● RECORDS FOR THIS TASK
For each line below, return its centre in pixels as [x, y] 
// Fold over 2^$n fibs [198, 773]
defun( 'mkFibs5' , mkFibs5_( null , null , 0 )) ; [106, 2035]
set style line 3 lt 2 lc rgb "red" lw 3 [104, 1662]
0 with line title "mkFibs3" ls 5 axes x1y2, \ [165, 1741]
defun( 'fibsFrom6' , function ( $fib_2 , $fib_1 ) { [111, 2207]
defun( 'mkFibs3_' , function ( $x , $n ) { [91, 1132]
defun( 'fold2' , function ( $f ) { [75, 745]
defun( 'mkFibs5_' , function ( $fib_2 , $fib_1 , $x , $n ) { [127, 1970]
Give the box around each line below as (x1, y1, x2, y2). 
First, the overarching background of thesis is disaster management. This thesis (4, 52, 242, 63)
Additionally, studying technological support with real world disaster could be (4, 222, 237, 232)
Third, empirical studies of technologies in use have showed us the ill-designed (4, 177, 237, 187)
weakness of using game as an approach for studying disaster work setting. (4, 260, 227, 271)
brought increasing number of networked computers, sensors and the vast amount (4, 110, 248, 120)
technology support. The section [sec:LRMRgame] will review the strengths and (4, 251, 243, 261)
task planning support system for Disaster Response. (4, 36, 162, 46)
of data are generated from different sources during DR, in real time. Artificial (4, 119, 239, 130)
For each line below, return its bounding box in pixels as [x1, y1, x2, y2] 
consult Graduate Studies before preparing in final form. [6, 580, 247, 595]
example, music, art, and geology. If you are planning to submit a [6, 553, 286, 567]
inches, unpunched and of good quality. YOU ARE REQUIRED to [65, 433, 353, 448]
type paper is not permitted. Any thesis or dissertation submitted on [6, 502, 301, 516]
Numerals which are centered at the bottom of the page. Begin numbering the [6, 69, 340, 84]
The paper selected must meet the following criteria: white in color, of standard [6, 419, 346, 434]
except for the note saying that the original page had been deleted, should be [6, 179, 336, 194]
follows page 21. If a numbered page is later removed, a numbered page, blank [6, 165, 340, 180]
==
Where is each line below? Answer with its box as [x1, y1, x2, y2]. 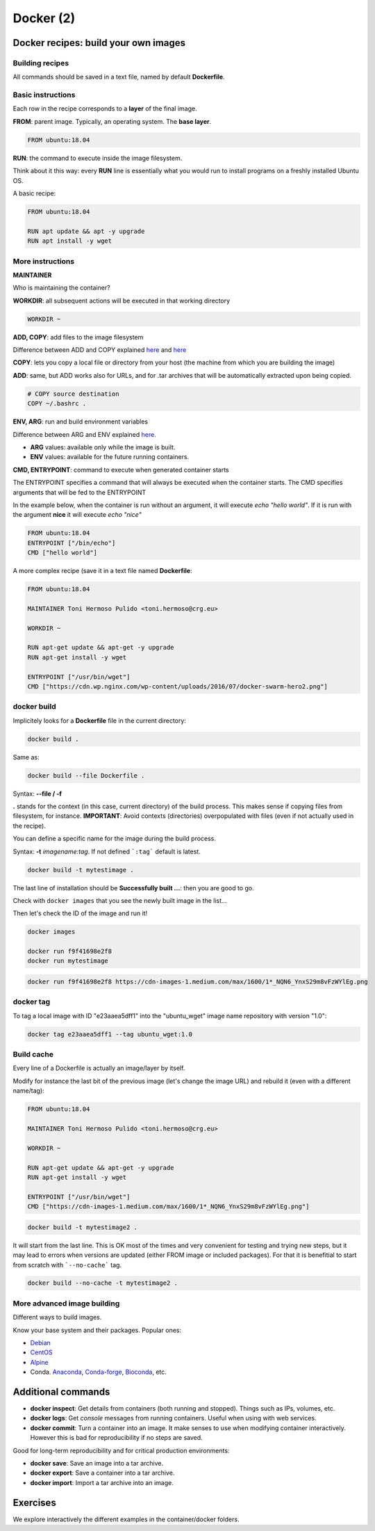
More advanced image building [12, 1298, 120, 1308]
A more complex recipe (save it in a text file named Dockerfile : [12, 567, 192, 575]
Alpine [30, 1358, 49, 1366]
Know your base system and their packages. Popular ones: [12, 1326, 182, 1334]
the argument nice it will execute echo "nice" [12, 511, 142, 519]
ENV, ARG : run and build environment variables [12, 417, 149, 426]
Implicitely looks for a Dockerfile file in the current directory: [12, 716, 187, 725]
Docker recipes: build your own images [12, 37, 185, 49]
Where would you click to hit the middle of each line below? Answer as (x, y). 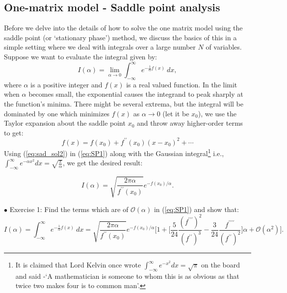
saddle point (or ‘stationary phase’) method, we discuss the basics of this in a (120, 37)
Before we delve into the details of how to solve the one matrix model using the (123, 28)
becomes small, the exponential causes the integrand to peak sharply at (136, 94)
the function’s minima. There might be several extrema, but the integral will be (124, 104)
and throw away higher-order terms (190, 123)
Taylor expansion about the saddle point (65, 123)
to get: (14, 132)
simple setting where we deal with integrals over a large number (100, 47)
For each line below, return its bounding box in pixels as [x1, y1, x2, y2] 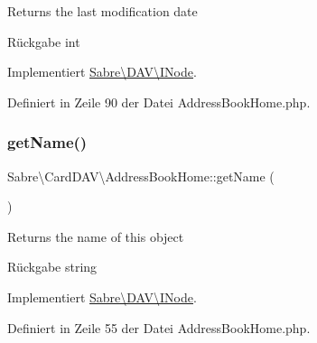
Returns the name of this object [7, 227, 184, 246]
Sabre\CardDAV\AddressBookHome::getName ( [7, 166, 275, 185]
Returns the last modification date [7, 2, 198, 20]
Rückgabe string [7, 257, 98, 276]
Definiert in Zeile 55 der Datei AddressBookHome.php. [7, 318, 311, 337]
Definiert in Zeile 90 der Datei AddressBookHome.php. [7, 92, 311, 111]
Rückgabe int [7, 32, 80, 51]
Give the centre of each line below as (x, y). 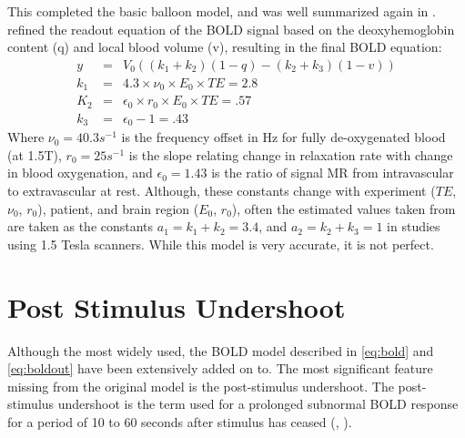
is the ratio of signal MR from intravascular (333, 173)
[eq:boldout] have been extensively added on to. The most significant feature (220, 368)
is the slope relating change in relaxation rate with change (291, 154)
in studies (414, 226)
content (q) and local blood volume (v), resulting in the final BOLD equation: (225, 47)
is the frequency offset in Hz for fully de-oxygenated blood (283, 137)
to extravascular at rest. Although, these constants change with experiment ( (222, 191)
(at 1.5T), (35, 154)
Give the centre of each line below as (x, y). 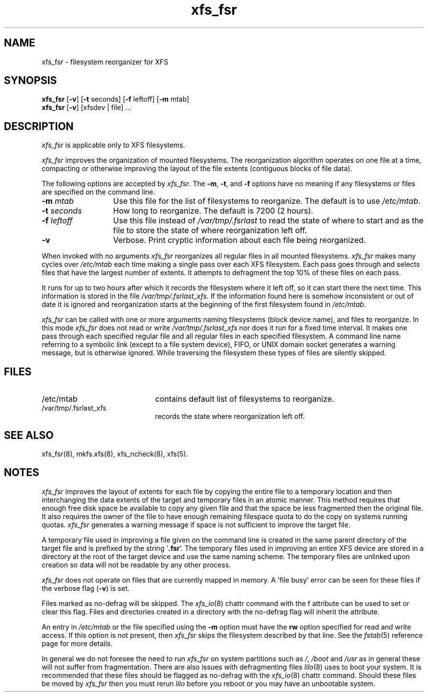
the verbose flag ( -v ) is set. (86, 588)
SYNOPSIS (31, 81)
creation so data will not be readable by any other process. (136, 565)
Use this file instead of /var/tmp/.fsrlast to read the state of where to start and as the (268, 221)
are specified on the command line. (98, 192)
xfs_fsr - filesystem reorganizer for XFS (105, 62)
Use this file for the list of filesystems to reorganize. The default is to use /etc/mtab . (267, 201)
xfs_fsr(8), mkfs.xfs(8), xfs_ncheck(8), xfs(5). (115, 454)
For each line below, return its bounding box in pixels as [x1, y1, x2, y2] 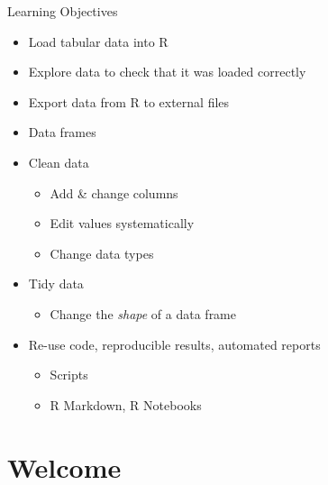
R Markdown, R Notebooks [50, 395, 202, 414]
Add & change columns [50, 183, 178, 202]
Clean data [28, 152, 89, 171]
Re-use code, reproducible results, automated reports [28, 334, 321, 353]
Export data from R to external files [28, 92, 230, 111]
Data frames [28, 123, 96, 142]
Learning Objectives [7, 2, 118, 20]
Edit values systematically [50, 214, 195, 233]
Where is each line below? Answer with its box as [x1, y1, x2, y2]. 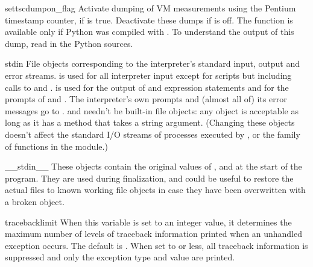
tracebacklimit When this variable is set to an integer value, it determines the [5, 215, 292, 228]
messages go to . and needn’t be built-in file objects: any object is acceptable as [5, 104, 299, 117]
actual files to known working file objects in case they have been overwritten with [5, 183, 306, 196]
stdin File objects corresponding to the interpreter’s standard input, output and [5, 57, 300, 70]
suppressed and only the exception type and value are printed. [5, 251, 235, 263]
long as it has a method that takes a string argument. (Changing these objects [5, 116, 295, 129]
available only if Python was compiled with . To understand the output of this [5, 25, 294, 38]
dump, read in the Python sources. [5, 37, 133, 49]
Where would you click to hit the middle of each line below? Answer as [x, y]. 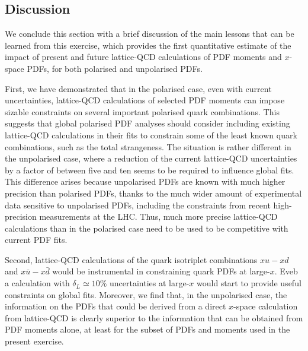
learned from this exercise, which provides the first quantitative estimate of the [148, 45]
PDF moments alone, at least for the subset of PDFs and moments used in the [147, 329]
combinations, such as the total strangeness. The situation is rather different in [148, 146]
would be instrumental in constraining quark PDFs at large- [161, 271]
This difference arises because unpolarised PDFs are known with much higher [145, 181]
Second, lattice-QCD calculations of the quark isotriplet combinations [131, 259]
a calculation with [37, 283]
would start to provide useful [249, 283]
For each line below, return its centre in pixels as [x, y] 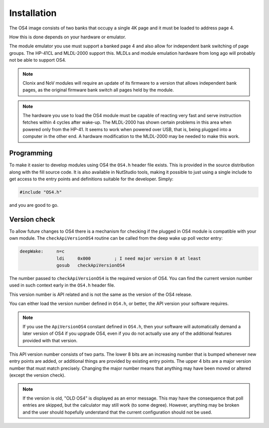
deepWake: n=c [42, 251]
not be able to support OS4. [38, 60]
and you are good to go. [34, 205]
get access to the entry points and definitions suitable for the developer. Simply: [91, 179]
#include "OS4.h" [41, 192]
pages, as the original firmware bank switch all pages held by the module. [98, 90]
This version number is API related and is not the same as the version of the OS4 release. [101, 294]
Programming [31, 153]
* * *
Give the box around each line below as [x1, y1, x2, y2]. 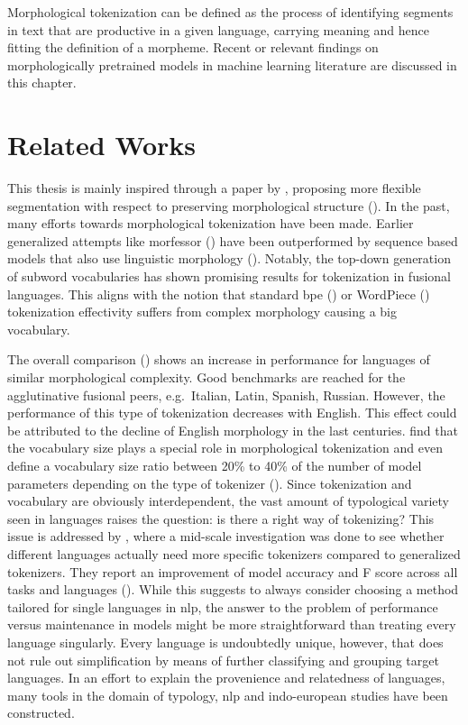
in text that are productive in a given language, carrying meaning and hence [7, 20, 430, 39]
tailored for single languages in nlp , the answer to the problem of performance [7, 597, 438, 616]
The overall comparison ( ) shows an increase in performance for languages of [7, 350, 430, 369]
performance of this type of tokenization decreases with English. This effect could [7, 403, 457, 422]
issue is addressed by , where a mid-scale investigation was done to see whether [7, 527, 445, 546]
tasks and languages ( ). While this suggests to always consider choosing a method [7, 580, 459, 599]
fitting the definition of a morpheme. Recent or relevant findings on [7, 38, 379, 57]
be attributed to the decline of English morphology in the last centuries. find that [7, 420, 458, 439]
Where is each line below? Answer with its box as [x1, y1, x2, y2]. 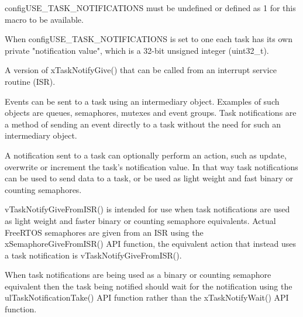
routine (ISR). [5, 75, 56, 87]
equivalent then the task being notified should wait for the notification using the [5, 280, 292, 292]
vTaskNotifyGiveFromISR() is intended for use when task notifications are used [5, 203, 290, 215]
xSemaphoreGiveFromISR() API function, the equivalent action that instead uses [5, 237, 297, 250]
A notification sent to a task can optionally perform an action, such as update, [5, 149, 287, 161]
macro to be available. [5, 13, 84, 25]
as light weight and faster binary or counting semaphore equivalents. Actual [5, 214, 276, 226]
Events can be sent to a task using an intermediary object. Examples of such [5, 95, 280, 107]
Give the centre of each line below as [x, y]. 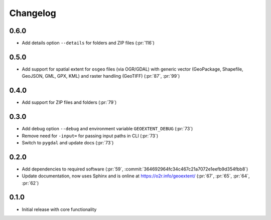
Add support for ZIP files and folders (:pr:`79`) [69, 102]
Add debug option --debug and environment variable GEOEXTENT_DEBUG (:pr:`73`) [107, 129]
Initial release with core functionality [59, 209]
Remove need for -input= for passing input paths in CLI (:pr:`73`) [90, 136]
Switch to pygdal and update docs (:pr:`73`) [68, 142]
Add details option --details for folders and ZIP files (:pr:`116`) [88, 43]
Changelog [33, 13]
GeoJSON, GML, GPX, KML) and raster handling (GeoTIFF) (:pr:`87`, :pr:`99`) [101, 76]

● WORK REQUEST
For the records above, state the number of lines that contain "argument", and provide nothing further.

● YOUR SOLUTION
2